RAW DATA:
--*--

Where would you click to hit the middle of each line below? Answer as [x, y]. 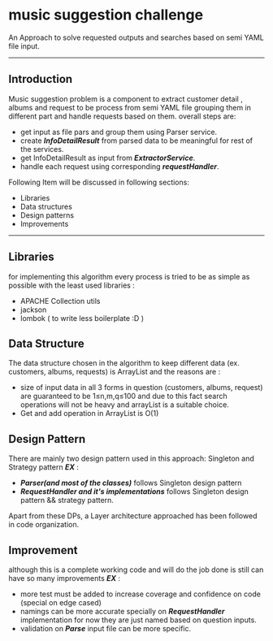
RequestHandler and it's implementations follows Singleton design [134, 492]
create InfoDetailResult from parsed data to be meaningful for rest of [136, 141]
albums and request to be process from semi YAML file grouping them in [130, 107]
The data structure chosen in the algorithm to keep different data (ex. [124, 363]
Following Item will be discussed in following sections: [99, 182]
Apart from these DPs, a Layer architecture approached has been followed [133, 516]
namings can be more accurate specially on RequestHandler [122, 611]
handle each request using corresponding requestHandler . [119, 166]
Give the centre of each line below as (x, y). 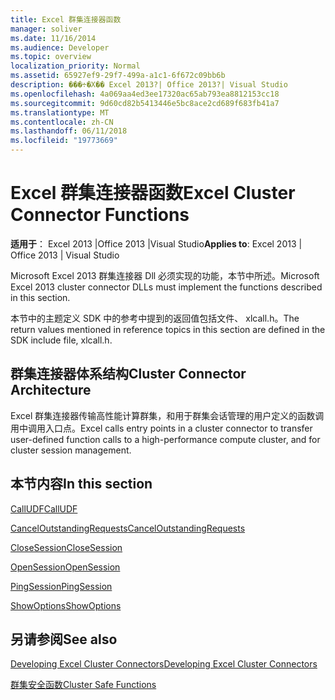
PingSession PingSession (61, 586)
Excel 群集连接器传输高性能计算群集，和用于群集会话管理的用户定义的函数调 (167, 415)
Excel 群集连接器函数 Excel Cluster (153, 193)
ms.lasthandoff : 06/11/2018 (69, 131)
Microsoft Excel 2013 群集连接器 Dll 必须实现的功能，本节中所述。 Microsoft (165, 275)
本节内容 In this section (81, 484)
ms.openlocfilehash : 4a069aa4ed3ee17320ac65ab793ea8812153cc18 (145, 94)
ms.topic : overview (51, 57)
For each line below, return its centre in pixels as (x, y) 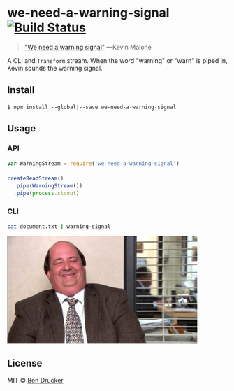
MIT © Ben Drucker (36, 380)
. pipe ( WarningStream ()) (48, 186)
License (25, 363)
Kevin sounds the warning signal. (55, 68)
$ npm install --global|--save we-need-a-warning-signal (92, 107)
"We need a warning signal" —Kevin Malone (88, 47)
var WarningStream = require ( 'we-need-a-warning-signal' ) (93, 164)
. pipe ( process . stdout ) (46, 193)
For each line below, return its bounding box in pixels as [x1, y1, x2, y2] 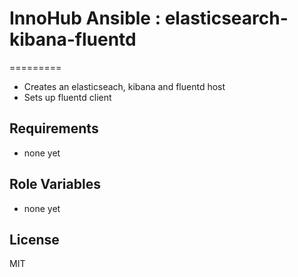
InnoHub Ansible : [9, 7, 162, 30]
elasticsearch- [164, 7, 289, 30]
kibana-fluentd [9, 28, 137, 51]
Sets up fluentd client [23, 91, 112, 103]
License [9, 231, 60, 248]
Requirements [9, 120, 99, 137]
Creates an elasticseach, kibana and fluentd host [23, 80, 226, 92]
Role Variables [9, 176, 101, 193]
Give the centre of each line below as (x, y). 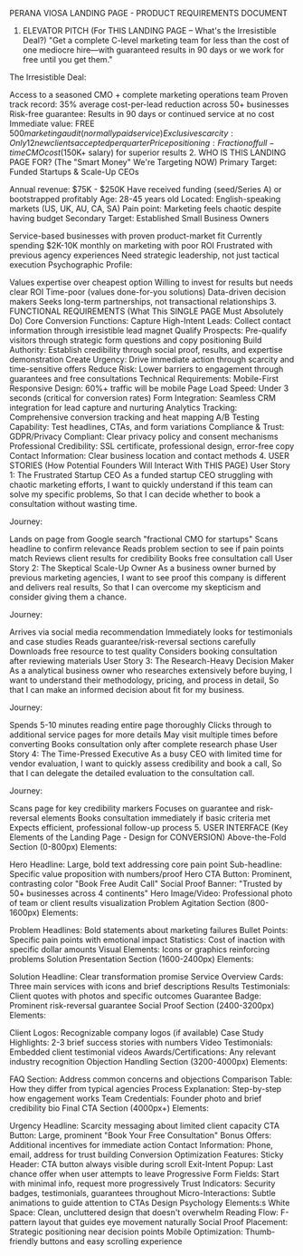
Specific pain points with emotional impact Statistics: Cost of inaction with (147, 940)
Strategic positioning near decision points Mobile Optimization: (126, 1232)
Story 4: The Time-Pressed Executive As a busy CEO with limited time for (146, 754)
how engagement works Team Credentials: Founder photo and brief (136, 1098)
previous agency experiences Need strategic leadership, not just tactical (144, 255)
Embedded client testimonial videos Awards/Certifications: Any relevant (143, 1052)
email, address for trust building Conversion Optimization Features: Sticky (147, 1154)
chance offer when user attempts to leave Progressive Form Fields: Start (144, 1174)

--*--

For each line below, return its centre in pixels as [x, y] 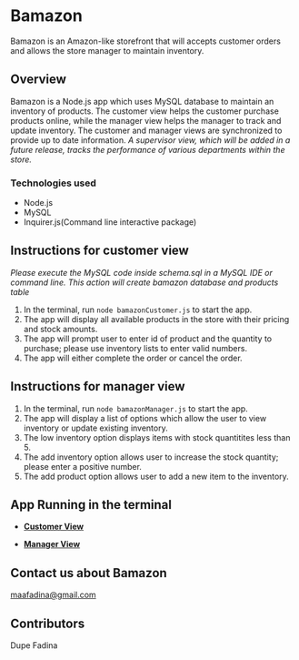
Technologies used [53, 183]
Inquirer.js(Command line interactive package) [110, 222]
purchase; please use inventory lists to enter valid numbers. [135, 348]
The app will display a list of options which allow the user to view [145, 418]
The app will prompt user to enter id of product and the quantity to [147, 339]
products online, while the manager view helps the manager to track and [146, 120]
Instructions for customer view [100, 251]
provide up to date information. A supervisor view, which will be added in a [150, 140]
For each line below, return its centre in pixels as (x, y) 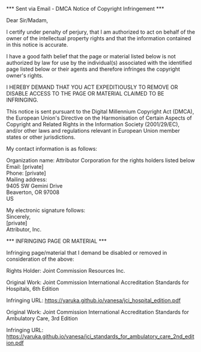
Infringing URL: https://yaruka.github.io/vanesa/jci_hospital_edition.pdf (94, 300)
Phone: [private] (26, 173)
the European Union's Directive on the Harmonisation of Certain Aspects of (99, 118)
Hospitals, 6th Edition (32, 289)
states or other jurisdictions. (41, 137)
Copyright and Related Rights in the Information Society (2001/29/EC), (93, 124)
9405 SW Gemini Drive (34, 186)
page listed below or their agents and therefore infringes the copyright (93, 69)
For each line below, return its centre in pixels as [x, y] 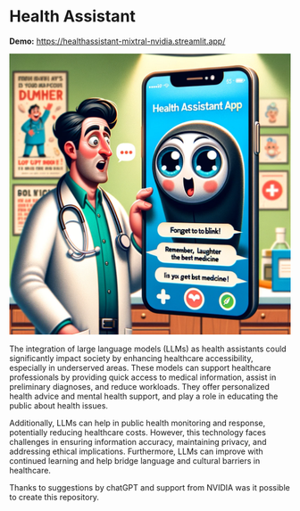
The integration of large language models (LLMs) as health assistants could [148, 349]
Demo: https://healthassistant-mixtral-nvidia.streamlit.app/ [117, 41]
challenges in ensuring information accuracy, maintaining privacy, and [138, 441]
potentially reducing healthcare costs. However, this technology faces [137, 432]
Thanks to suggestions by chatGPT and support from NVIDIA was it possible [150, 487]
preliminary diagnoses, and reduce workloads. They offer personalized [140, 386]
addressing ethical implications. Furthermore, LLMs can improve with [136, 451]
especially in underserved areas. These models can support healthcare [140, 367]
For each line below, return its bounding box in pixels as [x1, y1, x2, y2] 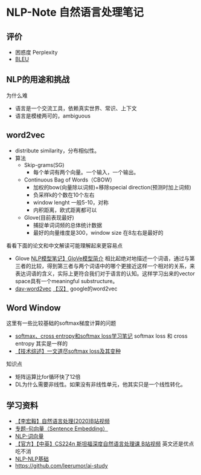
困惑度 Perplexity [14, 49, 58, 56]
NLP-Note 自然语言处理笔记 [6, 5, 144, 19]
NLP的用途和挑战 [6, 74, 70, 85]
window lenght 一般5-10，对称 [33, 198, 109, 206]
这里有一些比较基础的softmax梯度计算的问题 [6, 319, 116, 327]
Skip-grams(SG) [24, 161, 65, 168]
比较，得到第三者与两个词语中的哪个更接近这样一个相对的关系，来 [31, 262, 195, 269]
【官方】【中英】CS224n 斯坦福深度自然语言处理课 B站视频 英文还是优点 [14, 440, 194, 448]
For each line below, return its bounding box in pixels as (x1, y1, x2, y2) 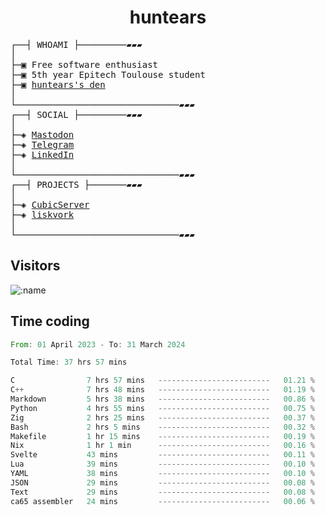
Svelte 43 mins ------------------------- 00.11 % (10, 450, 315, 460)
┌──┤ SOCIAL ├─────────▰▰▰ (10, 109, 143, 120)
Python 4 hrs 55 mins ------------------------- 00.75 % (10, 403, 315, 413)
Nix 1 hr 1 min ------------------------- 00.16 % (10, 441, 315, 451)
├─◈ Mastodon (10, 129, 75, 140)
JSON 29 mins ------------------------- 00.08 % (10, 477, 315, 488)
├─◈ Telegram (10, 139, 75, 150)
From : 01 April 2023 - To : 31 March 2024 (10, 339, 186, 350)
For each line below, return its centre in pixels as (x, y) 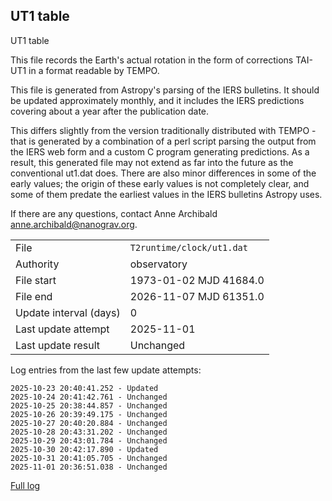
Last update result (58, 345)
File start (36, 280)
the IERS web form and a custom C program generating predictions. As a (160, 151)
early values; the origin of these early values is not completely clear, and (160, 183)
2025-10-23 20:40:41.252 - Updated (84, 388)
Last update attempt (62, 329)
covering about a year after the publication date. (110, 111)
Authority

--*--

EXERCISE REQUIREMENTS: The answer is a single number, the count of lines in the records that contain the string "enter".

YOUR RESPONSE: 2